Saat bencana Merapi, pegiat medsos dengan karakter terbatas membuat jejaring bersama radio komunitas lewat Jalin Merapi sebagai penghubung dan media alert atau membangun sistem peringatan dini ke banyak pihak.
Gema dan gaung peringatan yang dikumpulkan dari netizen, warga, sukarelawan di lereng Merapi dimanfaatkan untuk bahan konten informasi Jalin Merapi. Semua pihak berkontribusi dalam produksi informasi sekaligus membersihkan sampah-sampah informasi palsu yang beredar.
*****
Kini rintisan beragam aplikasi telah tersedia baik marketplace maupun sistem informasi untuk pelayanan publik. Semakin canggih dan mudah akses seiring dengan membaiknya infrastruktur teknologi informasi yang terus berkembang.
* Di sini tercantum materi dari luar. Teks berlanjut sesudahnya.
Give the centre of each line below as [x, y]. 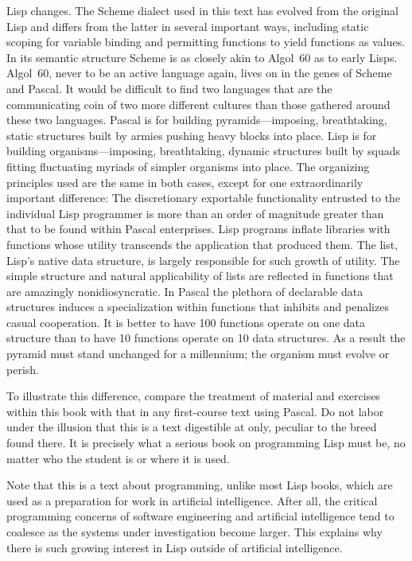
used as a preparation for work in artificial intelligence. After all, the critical [192, 500]
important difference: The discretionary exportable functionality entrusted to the [204, 198]
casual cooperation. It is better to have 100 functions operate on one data [186, 322]
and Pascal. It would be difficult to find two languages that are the [169, 88]
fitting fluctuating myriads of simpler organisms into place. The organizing [188, 166]
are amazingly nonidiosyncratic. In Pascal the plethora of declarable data [185, 291]
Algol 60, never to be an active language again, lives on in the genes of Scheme [199, 73]
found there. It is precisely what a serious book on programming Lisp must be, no [206, 443]
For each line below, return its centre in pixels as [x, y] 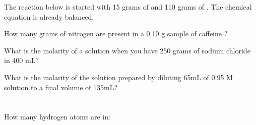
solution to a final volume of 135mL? [61, 87]
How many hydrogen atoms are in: [57, 117]
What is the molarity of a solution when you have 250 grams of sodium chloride [127, 50]
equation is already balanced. [49, 16]
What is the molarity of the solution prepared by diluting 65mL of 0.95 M [118, 77]
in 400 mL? [22, 60]
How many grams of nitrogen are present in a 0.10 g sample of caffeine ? [116, 34]
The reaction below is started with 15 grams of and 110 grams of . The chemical [128, 7]
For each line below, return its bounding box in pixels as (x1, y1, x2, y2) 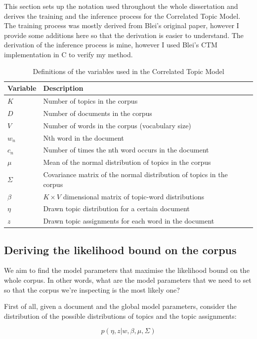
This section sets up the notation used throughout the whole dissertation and (4, 1, 238, 11)
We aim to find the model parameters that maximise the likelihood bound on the (4, 265, 250, 275)
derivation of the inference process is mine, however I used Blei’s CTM (4, 39, 217, 50)
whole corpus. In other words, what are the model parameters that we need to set (4, 275, 252, 285)
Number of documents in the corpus (43, 108, 152, 118)
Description (43, 83, 84, 93)
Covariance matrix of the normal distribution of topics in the (43, 169, 228, 180)
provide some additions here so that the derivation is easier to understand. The (4, 30, 244, 40)
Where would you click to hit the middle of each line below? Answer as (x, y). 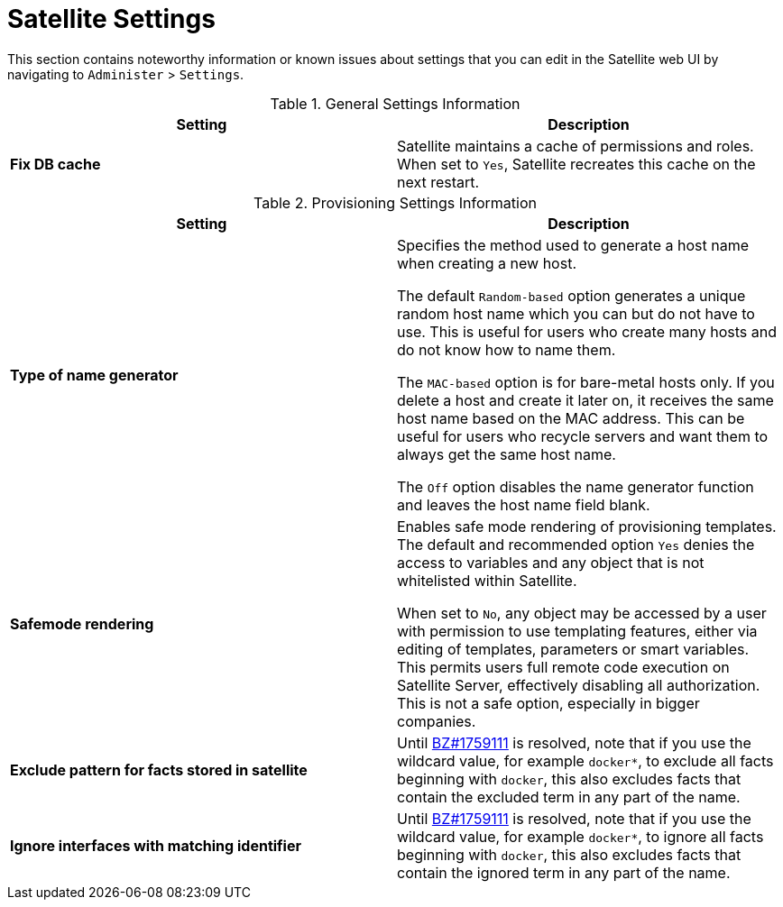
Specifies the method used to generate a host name (573, 245)
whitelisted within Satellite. (487, 580)
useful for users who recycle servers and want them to (583, 436)
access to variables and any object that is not (551, 562)
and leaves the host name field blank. (524, 504)
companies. (437, 721)
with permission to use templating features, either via (577, 631)
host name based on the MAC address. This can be (571, 418)
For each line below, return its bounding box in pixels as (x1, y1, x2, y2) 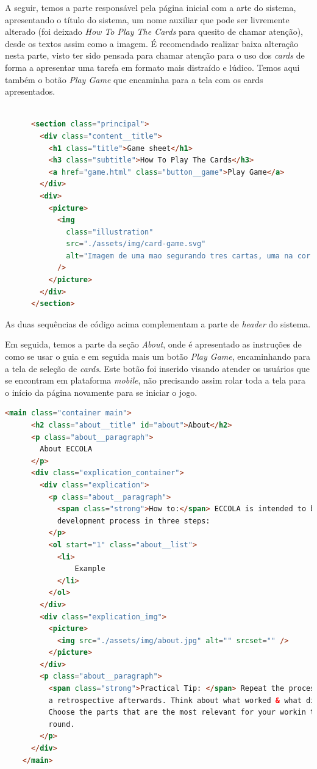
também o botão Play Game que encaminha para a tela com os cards (5, 73, 263, 86)
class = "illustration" (66, 227, 154, 236)
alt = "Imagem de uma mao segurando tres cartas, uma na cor (66, 251, 311, 260)
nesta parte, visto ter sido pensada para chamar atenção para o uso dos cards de (5, 49, 305, 62)
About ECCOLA (40, 445, 93, 454)
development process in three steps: (57, 516, 210, 525)
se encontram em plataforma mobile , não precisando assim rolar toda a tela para (5, 374, 305, 387)
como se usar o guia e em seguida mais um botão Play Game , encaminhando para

Pendek kata, semua bisa dijangkau dalam genggaman, apakah itu hal baik maupun hal buruk. Hal yang memperkokoh fondasi kedaulatan maupun hal-hal yang memperuncing permasalahan, perpecahan, menajamkan polarisasi.
Mengacu pada pendapat para programmer, benar adanya soal betapapun canggih dan handalnya sistem semua pada akhirnya bertumpu pada manusia. Teknologi adalah tools, manusialah yang memiliki kuasa atas teknologi. Jangan sampai logikanya terbalik. Manusia jadi budak teknologi, mesin-mesin digital itulah yang semestinya memberikan pelayanan untuk memudahkan kehidupan manusia.